Wednesday, May 9, 2012

The Future Of Publishing

This is something that concerns me directly as an author. The digital revolution has taken over in how my own books are doing. Print versions don't seem to sell very well, however my Kindle editions sell very well. Quite often they are on the best seller lists. I would  have to agree with this Huffington Post article that someone made me aware of.

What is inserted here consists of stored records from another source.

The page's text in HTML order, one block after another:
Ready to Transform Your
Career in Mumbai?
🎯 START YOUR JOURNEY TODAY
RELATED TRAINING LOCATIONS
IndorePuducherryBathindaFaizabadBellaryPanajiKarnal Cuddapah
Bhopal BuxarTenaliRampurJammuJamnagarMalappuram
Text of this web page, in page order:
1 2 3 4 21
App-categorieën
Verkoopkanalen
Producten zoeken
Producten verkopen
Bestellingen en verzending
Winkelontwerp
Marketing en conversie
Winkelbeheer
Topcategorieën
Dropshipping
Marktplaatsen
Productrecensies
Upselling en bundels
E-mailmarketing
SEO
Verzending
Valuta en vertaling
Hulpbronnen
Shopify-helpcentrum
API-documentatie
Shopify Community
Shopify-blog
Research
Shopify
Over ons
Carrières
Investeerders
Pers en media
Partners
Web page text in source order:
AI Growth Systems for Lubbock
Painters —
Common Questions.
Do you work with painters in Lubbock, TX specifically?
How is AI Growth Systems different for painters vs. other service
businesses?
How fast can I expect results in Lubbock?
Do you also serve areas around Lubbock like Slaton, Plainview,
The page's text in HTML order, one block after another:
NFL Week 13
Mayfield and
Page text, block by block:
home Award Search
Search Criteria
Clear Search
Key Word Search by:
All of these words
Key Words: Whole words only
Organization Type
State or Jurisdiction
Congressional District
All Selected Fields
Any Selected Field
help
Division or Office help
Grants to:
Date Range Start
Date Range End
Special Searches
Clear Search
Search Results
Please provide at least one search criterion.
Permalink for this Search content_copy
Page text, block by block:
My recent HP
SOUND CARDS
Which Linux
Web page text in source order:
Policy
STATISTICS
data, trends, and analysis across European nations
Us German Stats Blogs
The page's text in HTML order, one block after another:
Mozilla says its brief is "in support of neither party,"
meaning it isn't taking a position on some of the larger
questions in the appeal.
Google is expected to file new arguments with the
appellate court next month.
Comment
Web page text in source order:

http://www.huffingtonpost.com/john-b-thompson/future-of-books_b_1501182.html?ref=books

     There will be many less physical book stores in the future and there are none within a couple of miles from where I live at. The experience I used to enjoy of walking through the aisles at the nearby bookstore I'm afraid are pretty much gone. I so used to love going through the store and holding various volumes in my hands, flipping pages and doing a bit of reading before making my selection. You can get a little of the same experience at your local Walmart or Kmart but at the same time it isn't the same. They carry on average maybe 100 books, the bookstore of the old days used to carry several thousand books. There was also an ambiance that is completely missing at your local Walmart or Kmart. That is what I miss more than anything I think.

     What probably did more than anything to create the dearth of local bookstores is the ease with getting your books just about anywhere you can be at. From what a fellow told me once was floating down the Nile river and they downloaded a book that they started to read. While I live in a city with little unsecured Wi-Fi it's still pretty easy to connect my Kindle up to the computer and download books just about whenever I want. When I seen how easy it was to do I knew where the print publishing industry was headed in the future. I even have an app on my Blackberry that I do most of rough drafts on for reading Kindle editions.

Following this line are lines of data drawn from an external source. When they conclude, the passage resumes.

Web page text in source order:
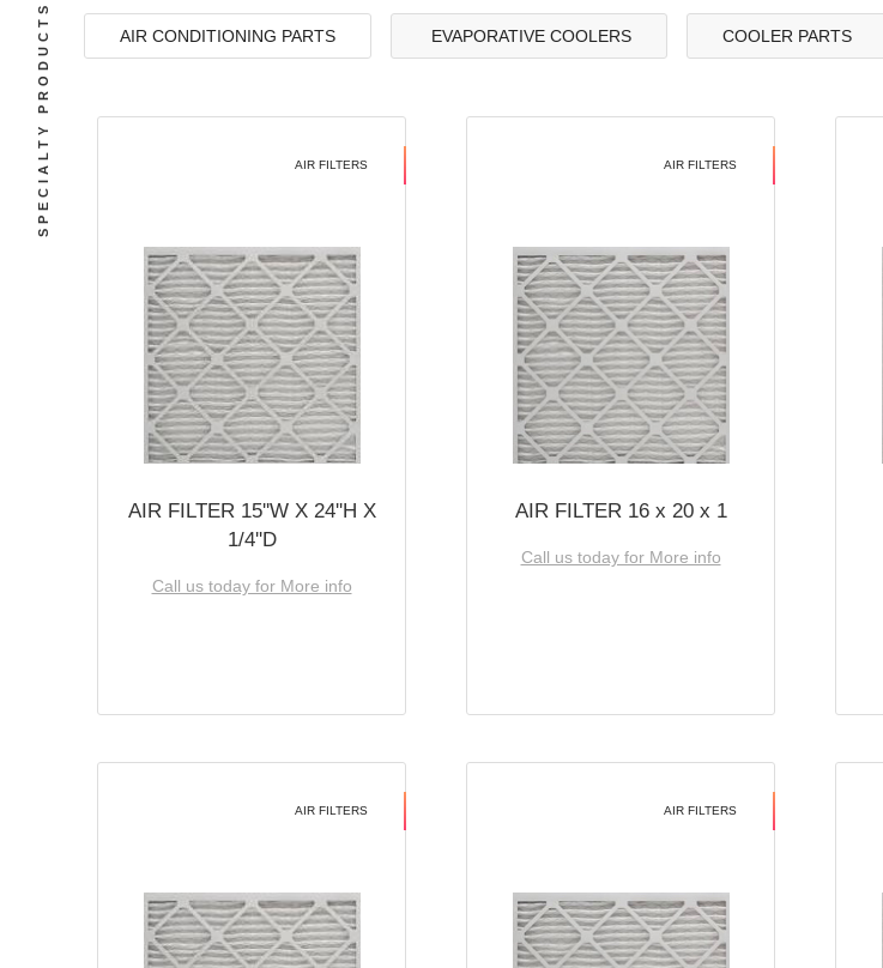
AIR CONDITIONING PARTS EVAPORATIVE COOLERS COOLER PARTS
AIR FILTERS
AIR FILTER 15''W X 24''H X
1/4''D
Call us today for More info
AIR FILTERS
AIR FILTER 16 x 20 x 1
Call us today for More info
AIR FILTERS AIR FILTERS
SPECIALTY PRODUCTS
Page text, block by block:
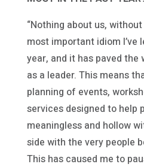
“Nothing about us,
most important idiom I’ve
year, and it has paved
as a leader. This means
planning of events,
services designed to help
meaningless and hollow
side with the very people
This has caused me to
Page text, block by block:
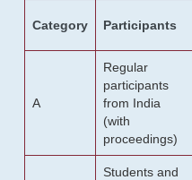
Category Participants
A
Regular
participants
from India
(with
proceedings)
Students and
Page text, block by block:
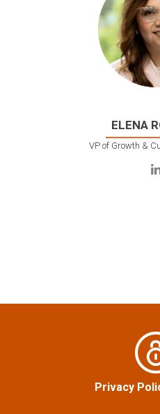
ELENA
VP of Growth &
Privacy
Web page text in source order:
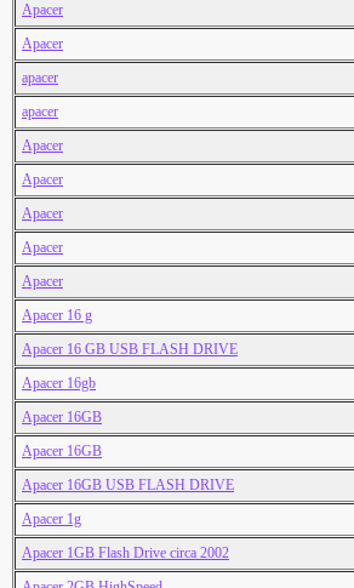
Apacer
Apacer
apacer
apacer
Apacer
Apacer
Apacer
Apacer
Apacer
Apacer 16 g
Apacer 16 GB USB FLASH DRIVE
Apacer 16gb
Apacer 16GB
Apacer 16GB
Apacer 16GB USB FLASH DRIVE
Apacer 1g
Apacer 1GB Flash Drive circa 2002
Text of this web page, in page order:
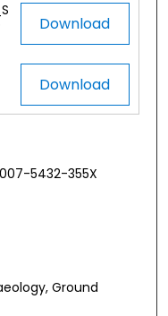
Download
Download
5432-355X
Ground
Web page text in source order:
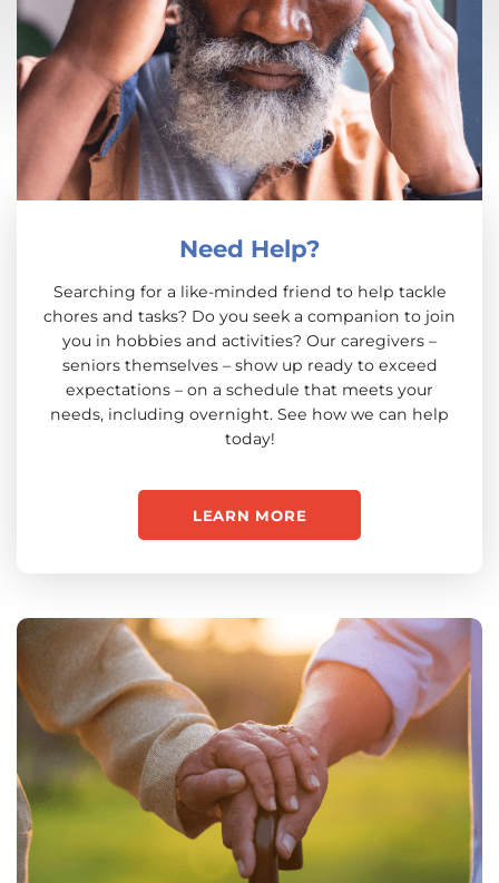
Need Help?
Searching for a like-minded friend to help tackle
chores and tasks? Do you seek a companion to join
you in hobbies and activities? Our caregivers –
seniors themselves – show up ready to exceed
expectations – on a schedule that meets your
needs, including overnight. See how we can help
today!
LEARN MORE
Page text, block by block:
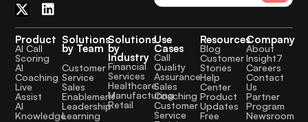
Product
AI Call
Scoring
AI
Coaching
Live
Assist
AI
Knowledge
Solutions
by Team
Customer
Service
Sales
Enablement
Leadership
Learning
Solutions
by
Industry
Financial
Services
Healthcare
Manufacturing
Retail
Use
Cases
Call
Quality
Assurance
Sales
Coaching
Customer
Service
Resources
Blog
Customer
Stories
Help
Center
Product
Updates
Free
Company
About
Insight7
Careers
Contact
Us
Partner
Program
Newsroom
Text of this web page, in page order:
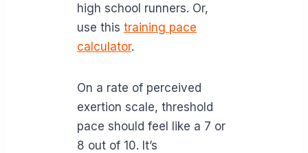
high school runners. Or,
use this training pace
calculator.
On a rate of perceived
exertion scale, threshold
pace should feel like a 7 or
8 out of 10. It’s
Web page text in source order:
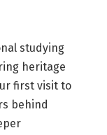
studying
heritage
first visit to
behind
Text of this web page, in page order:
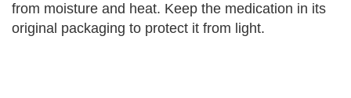
from moisture and heat. Keep the medication in its
original packaging to protect it from light.
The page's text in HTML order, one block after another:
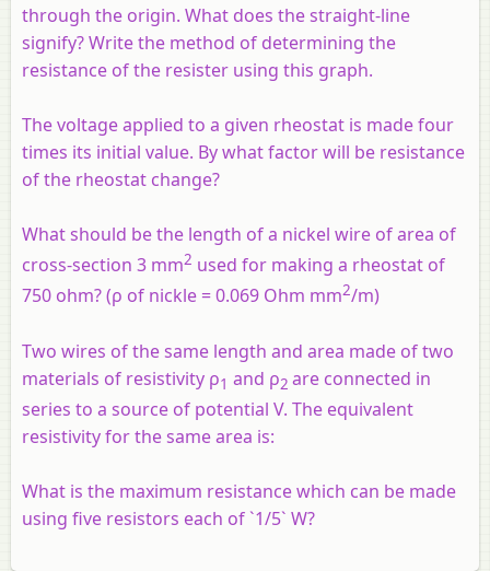
through the origin. What does the straight-line
signify? Write the method of determining the
resistance of the resister using this graph.
The voltage applied to a given rheostat is made four
times its initial value. By what factor will be resistance
of the rheostat change?
What should be the length of a nickel wire of area of
cross-section 3 mm2 used for making a rheostat of
750 ohm? (ρ of nickle = 0.069 Ohm mm2/m)
Two wires of the same length and area made of two
materials of resistivity ρ1 and ρ2 are connected in
series to a source of potential V. The equivalent
resistivity for the same area is:
What is the maximum resistance which can be made
using five resistors each of `1/5` W?
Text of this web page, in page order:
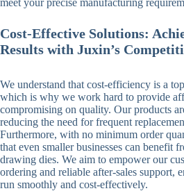
Cost-Effective Solutions:
Results with Juxin’s
We understand that cost-efficiency is a
which is why we work hard to provide
compromising on quality. Our products
reducing the need for frequent
Furthermore, with no minimum order
that even smaller businesses can benefit
drawing dies. We aim to empower our
ordering and reliable after-sales support,
run smoothly and cost-effectively.
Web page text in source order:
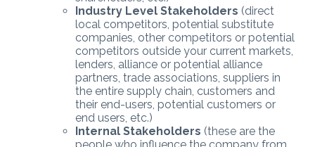
Industry Level Stakeholders (direct
local competitors, potential substitute
companies, other competitors or potential
competitors outside your current markets,
lenders, alliance or potential alliance
partners, trade associations, suppliers in
the entire supply chain, customers and
their end-users, potential customers or
end users, etc.)
Internal Stakeholders (these are the
people who influence the company from
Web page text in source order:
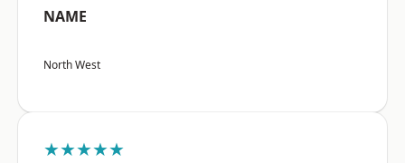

     Some of the best sellers have 80% pulp rates for their print editions from what I understand. That means that they are not being read, they are getting turned into new books. That's incredible! In fact, some small publishers won't do print editions from what I understand. Oh, print won't go away completely I'm sure. It will become an even smaller portion of the book market though in the future.

   

1 comment:

  1. Print won't go away, but mass-market 'pulp' books aren't sensible, or profitable, either, today. There will be bookstores, but they'll carry coffee table books, collector's editions and have a POD machine in the back room for those books you love that you also want to add to the library you'll will to a grandkid. That's been known since the EPA said no more extensions on pulp mill cleanup and the forest service said no automatic clearcutting permit renewals. That was at the beginning of the 80's.

    The corp publishers had slow change to very profitable e-pub, which they did intend and do price 'equal' to print books, when they purchased the financially strapped trad publishers, at that time.